To run the program in parallel (or rather call it in a parallel fashion) I've initially used the foreach function together with the doParallel library. This works fine as long as I'm just using multiple cores on a single node.
However, I wanted to use multiple nodes with multiple cores. Therefore I modified my code accordingly to use the doSNOW library in conjunction with foreach (I tried Rmpi and doMPI, but I did not manage to run the code on multiple nodes with those libraries).

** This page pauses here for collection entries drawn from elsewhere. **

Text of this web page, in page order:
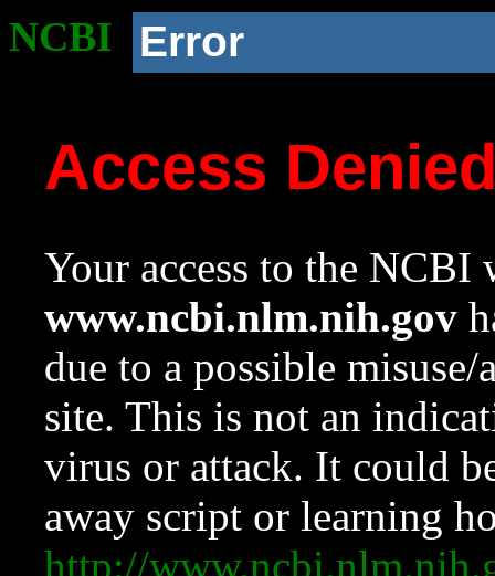
NCBI Error
Access
Your access to the NCBI
www.ncbi.nlm.nih.gov
due to a possible
site. This is not an
virus or attack. It could
away script or learning
http://
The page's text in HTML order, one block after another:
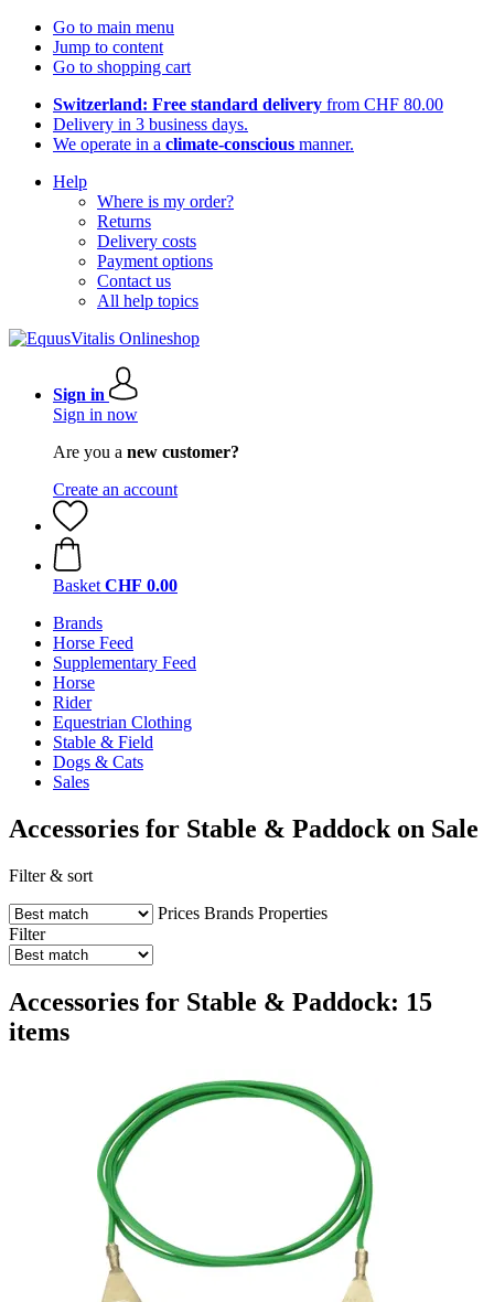
Go to main menu
Jump to content
Go to shopping cart
Switzerland: Free standard delivery from CHF 80.00
Delivery in 3 business days.
We operate in a climate-conscious manner.
Help
Where is my order?
Returns
Delivery costs
Payment options
Contact us
All help topics
Sign in
Sign in now
Are you a new customer?
Create an account
Basket CHF 0.00
Brands
Horse Feed
Supplementary Feed
Horse
Rider
Equestrian Clothing
Stable & Field
Dogs & Cats
Sales
Accessories for Stable & Paddock on Sale
Filter & sort
Prices Brands Properties
Filter
Accessories for Stable & Paddock: 15
items
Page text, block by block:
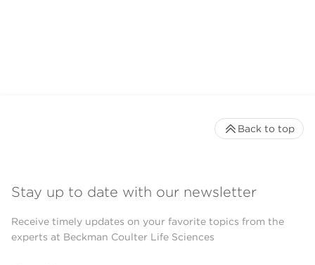
Stay up to date with our newsletter
Receive timely updates on your favorite topics from the
experts at Beckman Coulter Life Sciences
Back to top
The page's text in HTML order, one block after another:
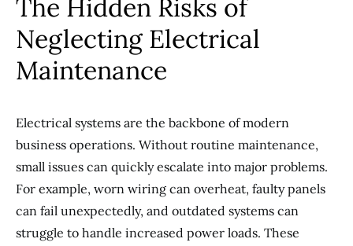
The Hidden Risks of
Neglecting Electrical
Maintenance
Electrical systems are the backbone of modern
business operations. Without routine maintenance,
small issues can quickly escalate into major problems.
For example, worn wiring can overheat, faulty panels
can fail unexpectedly, and outdated systems can
struggle to handle increased power loads. These
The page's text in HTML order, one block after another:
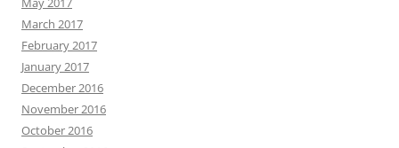
March 2017
February 2017
January 2017
December 2016
November 2016
October 2016
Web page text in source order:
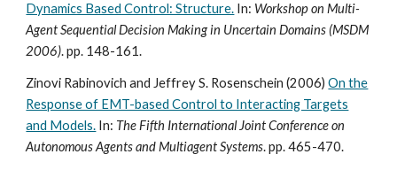
Dynamics Based Control: Structure. In: Workshop on Multi-
Agent Sequential Decision Making in Uncertain Domains (MSDM
2006). pp. 148-161.
Zinovi Rabinovich and Jeffrey S. Rosenschein (2006)On the
Response of EMT-based Control to Interacting Targets
and Models. In: The Fifth International Joint Conference on
Autonomous Agents and Multiagent Systems. pp. 465-470.
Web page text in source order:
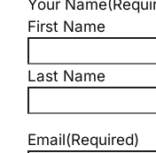
Your Name
First Name
Last Name
Email(Required)
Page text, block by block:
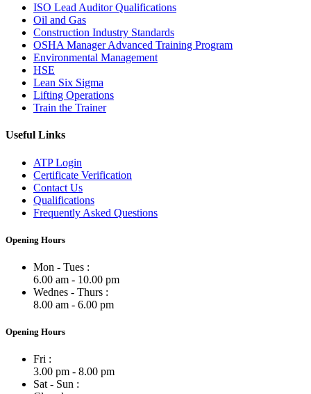
ISO Lead Auditor Qualifications
Oil and Gas
Construction Industry Standards
OSHA Manager Advanced Training Program
Environmental Management
HSE
Lean Six Sigma
Lifting Operations
Train the Trainer
Useful Links
ATP Login
Certificate Verification
Contact Us
Qualifications
Frequently Asked Questions
Opening Hours
Mon - Tues :
6.00 am - 10.00 pm
Wednes - Thurs :
8.00 am - 6.00 pm
Opening Hours
Fri :
3.00 pm - 8.00 pm
Sat - Sun :
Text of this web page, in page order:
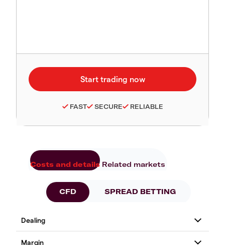
FAST SECURE RELIABLE
Costs and details Related markets
CFD SPREAD BETTING
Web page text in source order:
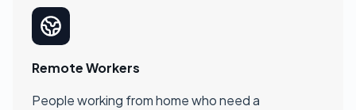
Remote Workers
People working from home who need a
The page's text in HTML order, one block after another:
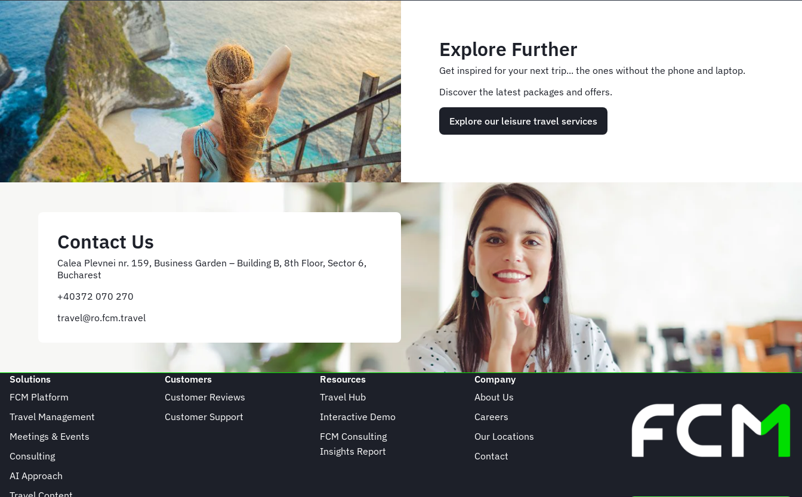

This works fine, i. e. the external program is now indeed run on multiple nodes (with multiple cores) and the cluster logfile shows, that it produces the required results. The problem I'm facing now, however, is that the external program no longer stores the results/output files on the master node/in the specified subfolder of the working directory (it did so, when I was using doParallel). This makes it impossible for me to import the results into R.
Indeed, if I check the content of the relevant folder it does not contain any output files, despite the logfile clearly showing that the external program ran successfully. I guess they are stored on the different nodes (?).
What modifications do I have to make to either my foreach function or the way I set up my cluster, to get those files saved on the master node/in the specified subfolder in my working directory?
Here some example R code, to showcase, what I'm doing:
# #Set working directory in non-interactive mode
setwd(system("pwd", intern = T))
# #Load some libraries
library(foreach)
library(parallel)
library(doParallel)
# ####Parallel tasks####
# #Create doSNOW cluster for parallel tasks
library(doSNOW)
nCoresPerNode <- as.numeric(Sys.getenv("PBS_NUM_PPN"))
nodeNames <- system("cat $PBS_NODEFILE | uniq", intern=TRUE)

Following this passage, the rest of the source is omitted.